程未晞忽然觉得眼睛有些发酸。她伸手一捞,就把宋以同抱在腿上,软软的小身子靠在怀里,让人感觉特别满足和熨帖。看到宋以同小脸一红,她笑道:“好啦,以同都明白的,现在已经做得很好了,以后会更好的。只是以后练功要小心一些,不然受伤了还要听我们唠叨。”
宋以同乖乖地答应了。
孟梓辛道:“哥哥,这次你来岭南,怎么没有带嫂子和松原一起过来?”
她兄嫂的感情特别好,极少分隔两地,岭南路途遥远,哥哥怎么舍得离开这么久呢?
孟嘉猷笑道:“阿椋身子有些不便,况且我也待不久,过几日就要回去了。”
孟梓辛听了,一脸惊喜地问:“嫂子是有孕了吗?”
孟嘉猷笑着点点头。
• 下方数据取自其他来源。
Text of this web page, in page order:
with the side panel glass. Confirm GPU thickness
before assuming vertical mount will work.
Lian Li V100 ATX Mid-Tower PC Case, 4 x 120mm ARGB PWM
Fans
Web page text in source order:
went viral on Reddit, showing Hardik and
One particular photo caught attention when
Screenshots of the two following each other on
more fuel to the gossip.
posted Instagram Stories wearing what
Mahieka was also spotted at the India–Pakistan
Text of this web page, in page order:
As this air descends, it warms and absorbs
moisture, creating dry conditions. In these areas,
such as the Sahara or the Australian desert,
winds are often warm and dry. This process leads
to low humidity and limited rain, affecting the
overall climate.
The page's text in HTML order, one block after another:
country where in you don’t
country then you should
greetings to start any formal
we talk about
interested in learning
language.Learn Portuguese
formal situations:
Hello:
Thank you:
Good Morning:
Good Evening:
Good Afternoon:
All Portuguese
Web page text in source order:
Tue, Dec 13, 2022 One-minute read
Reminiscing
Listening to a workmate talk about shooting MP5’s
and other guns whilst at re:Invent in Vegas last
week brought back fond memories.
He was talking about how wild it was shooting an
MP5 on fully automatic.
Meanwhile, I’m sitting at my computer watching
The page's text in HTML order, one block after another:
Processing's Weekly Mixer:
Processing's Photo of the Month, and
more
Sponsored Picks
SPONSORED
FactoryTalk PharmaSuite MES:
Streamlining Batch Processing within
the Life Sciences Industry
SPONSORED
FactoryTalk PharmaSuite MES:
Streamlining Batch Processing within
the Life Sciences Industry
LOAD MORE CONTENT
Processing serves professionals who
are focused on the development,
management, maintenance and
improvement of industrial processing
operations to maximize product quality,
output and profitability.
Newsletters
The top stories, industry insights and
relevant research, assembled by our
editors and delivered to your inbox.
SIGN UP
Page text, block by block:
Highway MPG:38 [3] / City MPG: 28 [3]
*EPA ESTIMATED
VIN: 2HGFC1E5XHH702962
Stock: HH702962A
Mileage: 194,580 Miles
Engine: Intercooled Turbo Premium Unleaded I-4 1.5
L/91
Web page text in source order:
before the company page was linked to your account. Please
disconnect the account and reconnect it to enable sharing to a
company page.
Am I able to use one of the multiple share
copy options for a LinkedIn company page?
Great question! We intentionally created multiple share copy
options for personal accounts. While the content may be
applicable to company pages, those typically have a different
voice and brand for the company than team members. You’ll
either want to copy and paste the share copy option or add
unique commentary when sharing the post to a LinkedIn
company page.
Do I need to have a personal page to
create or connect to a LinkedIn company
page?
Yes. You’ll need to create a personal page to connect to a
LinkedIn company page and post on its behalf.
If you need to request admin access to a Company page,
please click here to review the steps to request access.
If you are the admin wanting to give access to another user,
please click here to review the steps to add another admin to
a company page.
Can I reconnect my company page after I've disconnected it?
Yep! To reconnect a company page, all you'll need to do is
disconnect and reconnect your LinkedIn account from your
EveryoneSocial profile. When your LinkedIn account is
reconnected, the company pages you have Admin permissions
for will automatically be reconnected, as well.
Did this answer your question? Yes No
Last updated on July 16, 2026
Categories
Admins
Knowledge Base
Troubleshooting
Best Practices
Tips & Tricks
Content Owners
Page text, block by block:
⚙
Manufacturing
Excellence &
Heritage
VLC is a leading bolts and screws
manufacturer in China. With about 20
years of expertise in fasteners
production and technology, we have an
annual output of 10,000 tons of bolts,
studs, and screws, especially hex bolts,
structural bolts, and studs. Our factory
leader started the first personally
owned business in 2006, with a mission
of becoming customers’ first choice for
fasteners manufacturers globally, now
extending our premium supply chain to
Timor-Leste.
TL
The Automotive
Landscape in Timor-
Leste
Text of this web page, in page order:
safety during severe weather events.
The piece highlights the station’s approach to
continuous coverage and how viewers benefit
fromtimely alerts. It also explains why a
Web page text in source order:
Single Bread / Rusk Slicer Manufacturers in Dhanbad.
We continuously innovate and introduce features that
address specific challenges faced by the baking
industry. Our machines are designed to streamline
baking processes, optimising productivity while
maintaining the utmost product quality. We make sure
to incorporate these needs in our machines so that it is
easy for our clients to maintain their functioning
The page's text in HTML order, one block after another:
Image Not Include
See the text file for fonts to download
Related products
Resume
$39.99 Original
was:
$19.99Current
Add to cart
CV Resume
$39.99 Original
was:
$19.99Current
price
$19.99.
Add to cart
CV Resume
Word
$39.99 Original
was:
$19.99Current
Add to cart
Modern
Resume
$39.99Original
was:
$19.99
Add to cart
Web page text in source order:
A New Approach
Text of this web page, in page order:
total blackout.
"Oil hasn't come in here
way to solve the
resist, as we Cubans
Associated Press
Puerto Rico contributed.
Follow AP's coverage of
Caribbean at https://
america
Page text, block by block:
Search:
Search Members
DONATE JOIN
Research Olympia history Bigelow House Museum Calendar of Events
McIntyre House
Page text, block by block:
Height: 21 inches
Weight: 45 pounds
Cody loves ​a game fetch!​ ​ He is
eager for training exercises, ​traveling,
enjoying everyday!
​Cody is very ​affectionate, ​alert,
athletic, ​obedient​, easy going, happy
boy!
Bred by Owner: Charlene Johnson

孟梓辛便道:“太好了,你们早就想要个女儿,希望这次能得偿所愿!”
宋云昭也笑着恭喜他,又问:“你这次来所为何事?”
只见孟嘉猷从袖中取出一本册子,递到宋云昭手里。
“你看这是什么?”
宋云昭接过那本册子来看,眼睛立刻亮了起来,他面露喜色,道:“这是岭南州的土地规划全案!”
这本册子里详细地记录了岭南州各地区的土地管理、农田规划、矿藏开采、水文地质数据等信息。岭南自战乱后,耕地荒废、工业衰败,此前好不容易建立起来的水土资源管理模式被毁于一旦,地震后更是没有人接起这个烂摊子。
全国每个州府都有一册“土地规划全案”,这是根据每个地区的不同情况、工农业发展特点,经过数年来的漫长的工作才能整理而成的。所以这是一本十分重要的册子。此前朝廷为了加强对各州的管控,要求各州上报土地规划全案,除了当地会保留一份,还有一份要上交工部。问题是,岭南州此前被岳王控制了,要上交到工部的册子在半路上“丢失”,后来战事一起,这件事就悬在那里。如今宋云昭想要重整土地资源,就要重新去考察、收集资料,建立新的管理机制将是一个十分浩大的工程。
而此前负责这项工作的岭南土地监察史冯厚才是个贪官,现正被羁押在大狱里。此人奸邪狡诈,他自认为手里握着岭南州的土地规划全案,就有了翻身的资本,所以死咬着不肯承认罪名,坚决不肯吐露土地规划全案的下落,妄想以此为要挟官复原职,重新掌握权力。
冯厚才在岭南遭遇天灾时还在谋一己私利,实在是可恨,可如果杀了他,要找到那本重要的册子就更加无望了,所以宋云昭很为此事烦恼。
现在找到了那本遗失的册子,宋云昭自然惊喜不已。
“这是如何得来的?”他忙问。
孟嘉猷道:“是我岳父得来的。那时工部收集各州的土地规划录,他就对岭南留了心。后来这本册子果然‘丢了’,岳父就暗中查访,只是一直没有找到。前段时间岳王被赶到蒙阳城,他府中有一个叫丁钰的幕僚悄悄地将这本册子送到我岳父那里,想要立功,好求得一官半职。岳父不动声色地收下册子,就将那人打发了。后来命人抄了一份,岭南地震以后,他想起这件事来,就让我将原来那本拿来交给你。”
宋云昭得了宝一样,诚心诚意道:“崔大人有心了,替我谢谢他。”
孟嘉猷得意地道:“要我说,岳父是看在我的面子上才这样亲近你,这几年,他有什么好事没想着你?所以说,你还要谢谢我,也不枉我千里迢迢地给你送过来。”
这话是玩笑,也是暗示。
他是在告诉宋云昭,工部尚书崔甯是和端王站在同一个阵营的。虽然现在一切都还是未知,但今后若真有什么变故,宋云昭心里也有个数。
其实孟嘉猷一直觉得,这几年皇帝虽然在表面上疏远了端王,却暗中做了许多帮扶他建立势力的事情。皇帝将孟梓辛和唐星雅嫁给宋云昭,实则为他拉拢了右相、工部、翰林院的关系,而他又素与左相王培之亲近,如今朝中两大丞相皆亲端王,宋云昭表面上落魄至岭南这样穷山恶水之地,实际上皇帝是什么心思,也难有定数。
而程未晞的出现,则成了一个变数。
孟嘉猷看着宋云昭,不知他心中所想。